Many clinicians are trained in more than one kind of psychotherapy, so ask your clinician what kind of psychotherapy they practice and how it can help you.


A few examples include:


Cognitive behavioral therapy (CBT) has a strong research base to show it helps with symptoms of depression. This therapy helps assess and change negative thinking patterns associated with depression. The goal of this structured therapy is to recognize negative thoughts and to teach coping strategies. CBT is often time-limited and may be limited to 8–16 sessions in some instances.

Interpersonal therapy (IPT) focuses on improving problems in personal relationships and other changes in life that may be contributing to depressive disorder. Therapists teach individuals to evaluate their interactions and to improve how they relate to others. IPT is often time-limited like CBT.

Psychodynamic therapy is a therapeutic approach rooted in recognizing and understanding negative patterns of behavior and feelings that are rooted in past experiences and working to resolve them. Looking at a person’s unconscious processes is another component of this psychotherapy. It can be done in short-term or longer-term modes.


Psychoeducation And Support Groups


Psychoeducation involves teaching individuals about their illness, how to treat it and how to recognize signs of relapse. Family psychoeducation is also helpful for family members who want to understand what their loved one is experiencing.


Support groups, meanwhile, provide participants an opportunity to share experiences and coping strategies. Support groups may be for the person with the mental health condition, for family/friends or a combination of both. Mental health professionals lead some support groups, but groups can also be peer-led.


Explore NAMI’s nationwide offerings of free educational programs and support groups that provide outstanding education, skills training and support.


Medications


For some people, antidepressant medications may help reduce or control symptoms. Antidepressants often take 2-4 weeks to begin having an effect and up to 12 weeks to reach full effect. Most people will have to try various doses or medications to find what works for them.


Here are some antidepressants commonly used to treat depression:


Selective serotonin reuptake inhibitors (SSRIs) act on serotonin, a brain chemical. They are the most common medications prescribed for depression.


​Serotonin and norepinephrine reuptake inhibitors (SNRIs) are the second most common antidepressants. These medications increase serotonin and norepinephrine.

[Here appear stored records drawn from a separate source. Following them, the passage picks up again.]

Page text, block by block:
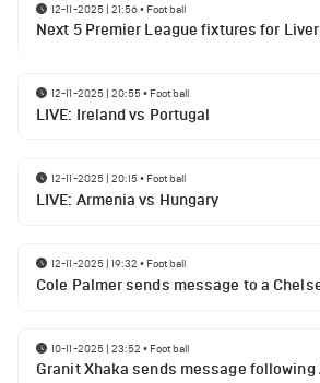
12-11-2025 | 21:56• Football
Next 5 Premier League fixtures for
12-11-2025 | 20:55• Football
LIVE: Ireland vs Portugal
12-11-2025 | 20:15• Football
LIVE: Armenia vs Hungary
12-11-2025 | 19:32 • Football
Cole Palmer sends message to a
10-11-2025 | 23:52 • Football
Granit Xhaka sends message following
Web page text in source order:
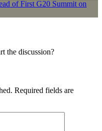
the discussion?
Required fields are
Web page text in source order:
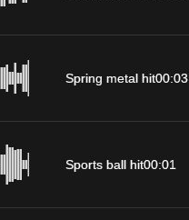
Spring metal hit00:03
Sports ball hit00:01
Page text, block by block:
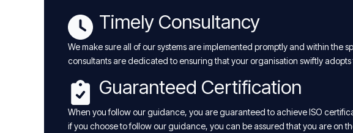
Timely Consultancy
We make sure all of our systems are implemented promptly and within the
consultants are dedicated to ensuring that your organisation swiftly
Guaranteed Certification
When you follow our guidance, you are guaranteed to achieve ISO
if you choose to follow our guidance, you can be assured that you are on
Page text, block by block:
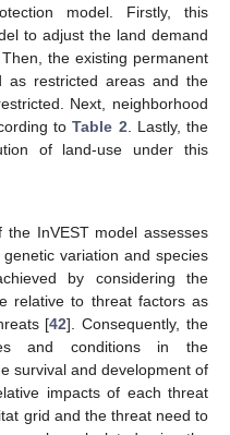
model. Firstly, this
to adjust the land demand
the existing permanent
as restricted areas and the
Next, neighborhood
toTable 2 . Lastly, the
of land-use under this
InVEST model assesses
variation and species
by considering the
relative to threat factors as
[42]. Consequently, the
and conditions in the
survival and development of
impacts of each threat
grid and the threat need to
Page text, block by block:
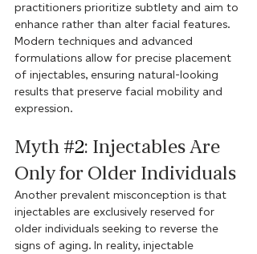
practitioners prioritize subtlety and aim to
enhance rather than alter facial features.
Modern techniques and advanced
formulations allow for precise placement
of injectables, ensuring natural-looking
results that preserve facial mobility and
expression.
Myth #2: Injectables Are
Only for Older Individuals
Another prevalent misconception is that
injectables are exclusively reserved for
older individuals seeking to reverse the
signs of aging. In reality, injectable
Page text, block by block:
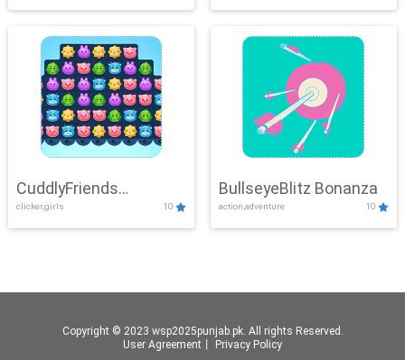
CuddlyFriends
Connection
clicker,girls 10
BullseyeBlitz Bonanza
action,adventure 10
Copyright © 2023 wsp2025punjab.pk. All rights Reserved.
User Agreement
Privacy Policy
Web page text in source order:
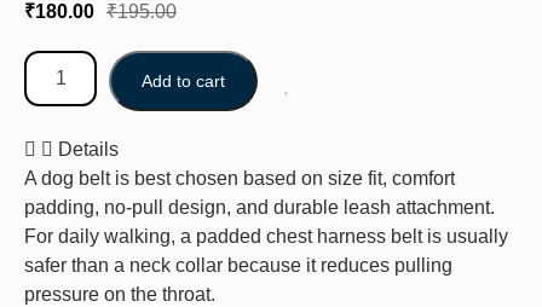
₹195.00
₹180.00
Add to cart
Details
A dog belt is best chosen based on size fit, comfort
padding, no-pull design, and durable leash attachment.
For daily walking, a padded chest harness belt is usually
safer than a neck collar because it reduces pulling
pressure on the throat.
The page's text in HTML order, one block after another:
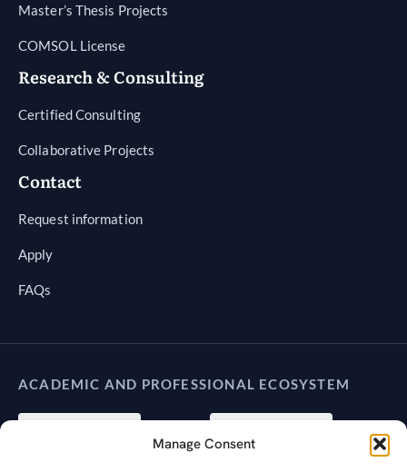
Manage Consent
Master’s Thesis Projects
COMSOL License
Research & Consulting
Certified Consulting
Collaborative Projects
Contact
Request information
Apply
FAQs
ACADEMIC AND PROFESSIONAL ECOSYSTEM
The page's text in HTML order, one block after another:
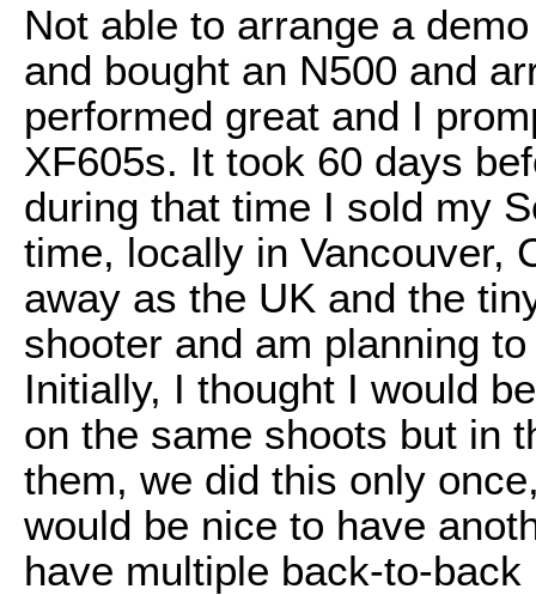
Not able to arrange a
and bought an N500 and
performed great and I
XF605s. It took 60 days
during that time I sold my
time, locally in Vancouver,
away as the UK and the
shooter and am planning
Initially, I thought I would
on the same shoots but in
them, we did this only
would be nice to have
have multiple back-to-
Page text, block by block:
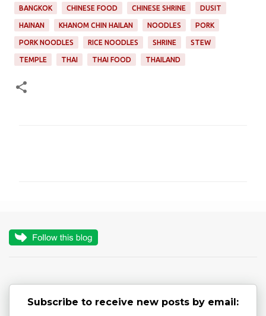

Norepinephrine-dopamine reuptake inhibitors (NDRIs) increase dopamine and norepinephrine. Bupropion (Wellbutrin) is a popular NDRI medication, which causes fewer (and different) side effects than other antidepressants. For some people, bupropion causes anxiety symptoms, but for others it is an effective treatment for anxiety.


Mirtazapine (Remeron) targets specific serotonin and norepinephrine receptors in the brain, thus indirectly increasing the activity of several brain circuits. Mirtazapine is used less often than newer antidepressants (SSRIs, SNRIs and bupropion) because it is associated with more weight gain, sedation and sleepiness. However, it appears to be less likely to result in insomnia, sexual side effects and nausea than the SSRIs and SNRIs.


Second-generation antipsychotics (SGAs), or “atypical antipsychotics,” treat schizophrenia, acute mania, bipolar disorder and bipolar mania and other mental illnesses. SGAs can be used for treatment-resistant depression.


Tricyclic antidepressants (TCAs) are older medications, seldom used today as initial treatment for depression. They work similarly to SNRIs but have more side effects. They are sometimes used when other antidepressants have not worked. TCAs may also ease chronic pain.

  • Amitriptyline (Elavil)

  • Desipramine (Norpramin)

  • Doxepin (Sinequan)

  • Imipramine (Tofranil)

  • Nortriptyline (Pamelor, Avantyl)

  • Protriptyline (Vivactil)


Monoamine oxidase inhibitors (MAOIs) are less used today because newer, more effective medications with fewer side effects have been found. These medications can never be used in combination with SSRIs. MAOIs can sometimes be effective for people who do not respond to other medications.